XP launched 13 new product families in the first half of 2015 (2014: 13). We
continue to lead our industry on the introduction of high efficiency, "green"
products. Of the products released in the first half of 2015, 10 are high
efficiency products and we are also developing more products which make use of
digital control. The GSP500 which was released during the period is an example
of a leading edge product which is not only highly efficient but also has
digital control. We have also released a version of our industrial 1.5 kilowatt
product with digital control. As well as innovating on efficiency, our design
teams are developing new products that reduce power wastage, reduce heat,
consume less raw material and incorporate low stand-by power operation.

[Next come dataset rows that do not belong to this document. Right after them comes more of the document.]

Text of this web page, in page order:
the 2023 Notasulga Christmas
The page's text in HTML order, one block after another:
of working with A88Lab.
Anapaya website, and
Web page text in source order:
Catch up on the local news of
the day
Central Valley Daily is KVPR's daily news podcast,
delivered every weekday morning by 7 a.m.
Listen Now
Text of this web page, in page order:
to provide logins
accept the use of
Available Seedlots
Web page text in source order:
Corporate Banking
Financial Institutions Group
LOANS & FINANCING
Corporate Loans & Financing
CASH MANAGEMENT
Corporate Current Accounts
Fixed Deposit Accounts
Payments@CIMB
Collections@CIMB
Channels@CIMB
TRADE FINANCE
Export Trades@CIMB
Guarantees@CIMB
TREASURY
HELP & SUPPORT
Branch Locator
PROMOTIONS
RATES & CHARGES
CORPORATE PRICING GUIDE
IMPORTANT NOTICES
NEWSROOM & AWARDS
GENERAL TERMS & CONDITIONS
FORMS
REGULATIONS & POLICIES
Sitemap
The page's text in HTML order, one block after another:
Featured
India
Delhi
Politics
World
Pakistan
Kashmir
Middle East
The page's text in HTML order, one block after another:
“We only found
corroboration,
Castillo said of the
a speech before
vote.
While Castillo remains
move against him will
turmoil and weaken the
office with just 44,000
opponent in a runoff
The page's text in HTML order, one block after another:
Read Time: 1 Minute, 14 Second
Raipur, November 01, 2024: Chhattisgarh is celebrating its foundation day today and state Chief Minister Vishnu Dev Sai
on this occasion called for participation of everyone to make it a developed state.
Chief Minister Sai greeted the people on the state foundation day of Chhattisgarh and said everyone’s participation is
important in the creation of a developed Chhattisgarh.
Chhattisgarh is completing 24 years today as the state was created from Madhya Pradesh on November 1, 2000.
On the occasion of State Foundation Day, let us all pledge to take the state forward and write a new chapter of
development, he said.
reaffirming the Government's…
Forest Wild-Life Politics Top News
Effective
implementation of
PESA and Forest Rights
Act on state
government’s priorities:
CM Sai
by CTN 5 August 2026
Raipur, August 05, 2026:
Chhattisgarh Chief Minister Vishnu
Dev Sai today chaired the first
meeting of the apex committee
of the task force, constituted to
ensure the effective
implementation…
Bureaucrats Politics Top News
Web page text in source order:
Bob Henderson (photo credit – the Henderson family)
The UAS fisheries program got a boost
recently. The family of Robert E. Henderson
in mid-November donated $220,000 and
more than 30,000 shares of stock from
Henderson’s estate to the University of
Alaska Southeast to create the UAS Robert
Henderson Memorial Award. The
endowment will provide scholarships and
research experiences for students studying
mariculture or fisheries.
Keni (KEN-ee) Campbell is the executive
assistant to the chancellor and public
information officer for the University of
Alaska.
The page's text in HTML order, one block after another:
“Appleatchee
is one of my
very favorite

Revenue from own design products was £36.2 million up 10% from the same period
in 2014 and now represents 67.2% (2014: 65.7%) of total revenue.

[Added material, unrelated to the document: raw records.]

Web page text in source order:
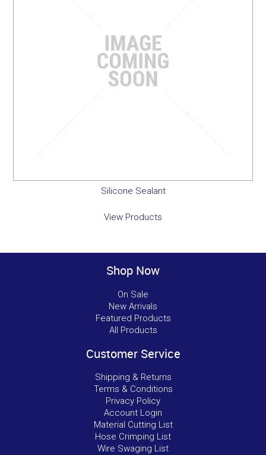
Silicone Sealant
View Products
Shop Now
On Sale
New Arrivals
Featured Products
All Products
Customer Service
Shipping & Returns
Terms & Conditions
Privacy Policy
Account Login
Material Cutting List
Hose Crimping List
Wire Swaging List
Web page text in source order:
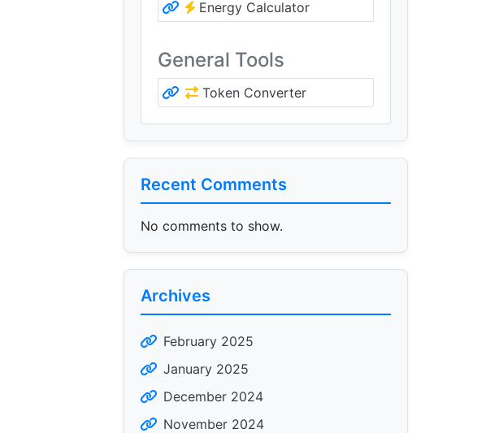
Energy Calculator
General Tools
Token Converter
Recent Comments
No comments to show.
Archives
February 2025
January 2025
December 2024
November 2024
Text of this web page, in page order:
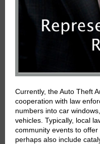
Currently, the Auto Theft
cooperation with law
numbers into car
vehicles. Typically, local
community events to
perhaps also include
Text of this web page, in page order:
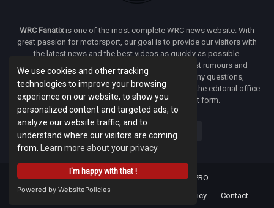
We use cookies and other tracking
technologies to improve your browsing
experience on our website, to show you
personalized content and targeted ads, to
analyze our website traffic, and to
understand where our visitors are coming
from.
Learn more about your privacy
I'm happy with that !
Powered by WebsitePolicies
WRC Fanatixis one of the most complete WRC news website. With
great passion for motorsport, our goal is to provide our visitors with
the latest news and the best videos as quickly as possible.
Additionally, you will find our opinion on the latest rumours and
developments everywhere we can. If you have any questions,
comments or complaints and would like to contact the editorial office
ofWRC FANATIXyou can use our contact form.
Designed & developed by -Facenet PRO
Privacy Policy Contact
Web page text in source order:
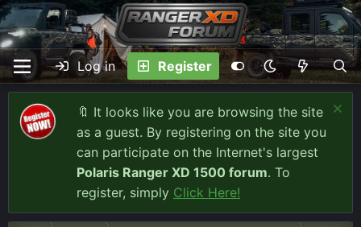
Log in Register
🔖 It looks like you are browsing the site
as a guest. By registering on the site you
can participate on the Internet's largest
Polaris Ranger XD 1500 forum. To
register, simply Click Here!
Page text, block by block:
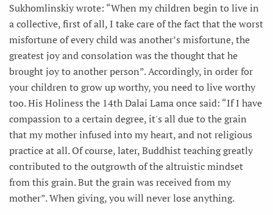
Sukhomlinskiy wrote: “When my children begin to live in
a collective, first of all, I take care of the fact that the worst
misfortune of every child was another’s misfortune, the
greatest joy and consolation was the thought that he
brought joy to another person”. Accordingly, in order for
your children to grow up worthy, you need to live worthy
too. His Holiness the 14th Dalai Lama once said: “If I have
compassion to a certain degree, it's all due to the grain
that my mother infused into my heart, and not religious
practice at all. Of course, later, Buddhist teaching greatly
contributed to the outgrowth of the altruistic mindset
from this grain. But the grain was received from my
mother”. When giving, you will never lose anything.

With larger customers continuing to reduce the number of vendors they deal
with, XP Power's broad product offering, excellent global engineering support,
in-house manufacturing capability and industry-leading environmental
credentials leave the Group well-placed to secure further preferred supplier
agreements.
Manufacturing Progress
XP Power's move into manufacturing in 2006 has been instrumental in enabling
the Group to win approved and preferred supplier status with new Blue Chip
customers, who demand that their suppliers have complete control over their
supply chain and product manufacture to ensure the highest levels of quality.

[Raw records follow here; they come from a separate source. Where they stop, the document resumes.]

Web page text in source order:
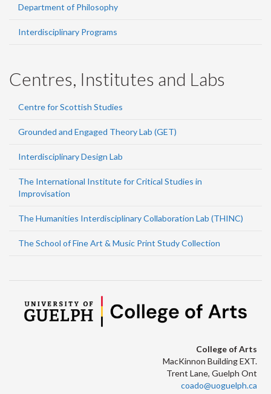
Department of Philosophy
Interdisciplinary Programs
Centres, Institutes and Labs
Centre for Scottish Studies
Grounded and Engaged Theory Lab (GET)
Interdisciplinary Design Lab
The International Institute for Critical Studies in
Improvisation
The Humanities Interdisciplinary Collaboration Lab (THINC)
The School of Fine Art & Music Print Study Collection
College of Arts
MacKinnon Building EXT.
Trent Lane, Guelph Ont
coado@uoguelph.ca
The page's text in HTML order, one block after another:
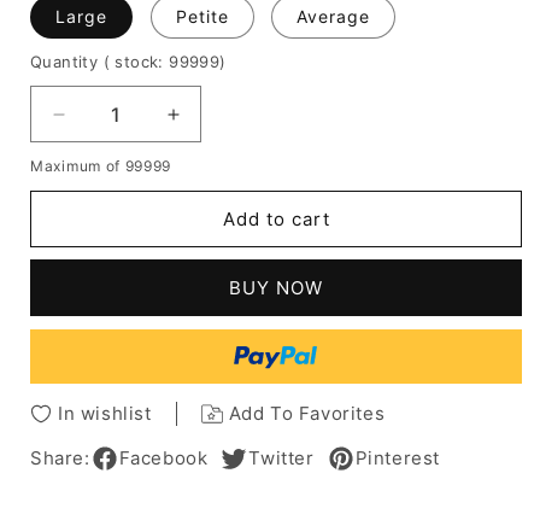
Large Petite Average
Quantity ( stock: 99999)
Decrease
quantity
for
Women's
Hairstyles
Synthetic
Hair
Capless
Increase
quantity
Women's
Medium
Hairstyles
Straight
Synthetic
Hair
Wigs
Capless
Maximum of 99999
Add to cart
BUY NOW
In wishlist
Add To Favorites
Share:
Facebook Twitter Pinterest
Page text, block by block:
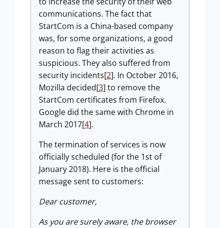
communications. The fact that
StartCom is a China-based company
was, for some organizations, a good
reason to flag their activities as
suspicious. They also suffered from
security incidents[2]. In October 2016,
Mozilla decided[3] to remove the
StartCom certificates from Firefox.
Google did the same with Chrome in
March 2017[4].
The termination of services is now
officially scheduled (for the 1st of
January 2018). Here is the official
message sent to customers:
Dear customer,
As you are surely aware, the browser
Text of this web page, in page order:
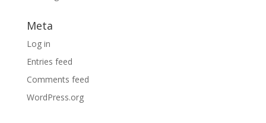
Meta
Log in
Entries feed
Comments feed
WordPress.org
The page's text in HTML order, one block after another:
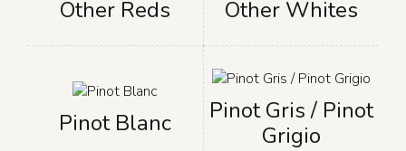
Other Reds Other Whites
Pinot Blanc
Pinot Gris / Pinot
Grigio
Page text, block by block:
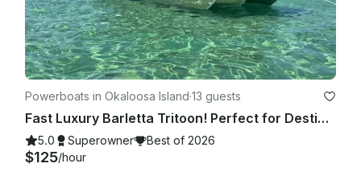
Powerboats in Okaloosa Island·13 guests
Fast Luxury Barletta Tritoon! Perfect for Destin! 13 passenger, free amenities!
5.0 Superowner Best of 2026
$125/hour
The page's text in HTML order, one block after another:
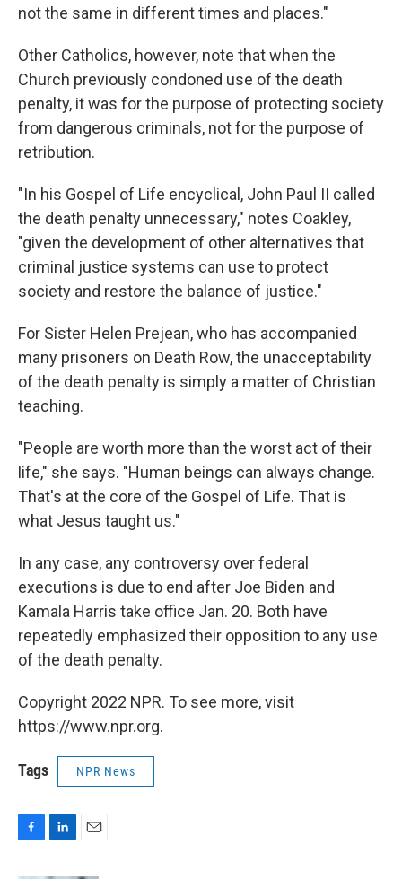
not the same in different times and places."
Other Catholics, however, note that when the
Church previously condoned use of the death
penalty, it was for the purpose of protecting society
from dangerous criminals, not for the purpose of
retribution.
"In his Gospel of Life encyclical, John Paul II called
the death penalty unnecessary," notes Coakley,
"given the development of other alternatives that
criminal justice systems can use to protect
society and restore the balance of justice."
For Sister Helen Prejean, who has accompanied
many prisoners on Death Row, the unacceptability
of the death penalty is simply a matter of Christian
teaching.
"People are worth more than the worst act of their
life," she says. "Human beings can always change.
That's at the core of the Gospel of Life. That is
what Jesus taught us."
In any case, any controversy over federal
executions is due to end after Joe Biden and
Kamala Harris take office Jan. 20. Both have
repeatedly emphasized their opposition to any use
of the death penalty.
Copyright 2022 NPR. To see more, visit
https://www.npr.org.
Tags NPR News

In addition to our Chinese manufacturing facility located in Kunshan near
Shanghai, our Vietnamese manufacturing facility, located in Ho Chi Minh City,
began production of its first magnetic components in March 2012 and is now
producing the majority of the Group's monthly requirement for magnetics.
Producing our own magnetic components in Vietnam is helping us mitigate the
continued rise of Chinese labour costs and the appreciation of the Chinese
Renminbi. In addition, extending vertical integration to the critical magnetic
components used in power converters is seen as an additional value proposition
by many of our customers, notably in the healthcare and high reliability
industrial sectors.
In the fourth quarter of 2014 we began the production of the first complete
power converters in Vietnam. We now have 27 part numbers approved for
production in Vietnam with many more in the pipeline. XP manufactured 590,000
power converters in total during the first half of 2015 and 24,000 of these
were produced in the Vietnamese facility. We expect the proportion of power
converters produced in Vietnam to increase as we transfer more products to that
facility. The start-up costs for power converter manufacture reduced the margin
by £0.4 million in the first half of 2015.
Dividend
Since April 2010 the Company has been making quarterly dividend payments. Our
strong cash flow and confidence in the Group's prospects have enabled us to
increase total dividends for the first half by 8% to 27.0 pence per share
(2014: 25.0 pence per share).
The first quarter dividend payment of 13 pence per share was made on 9 July
2015. The second quarter dividend of 14 pence per share will be paid on 8
October 2015 to shareholders on the register at 11 September 2015.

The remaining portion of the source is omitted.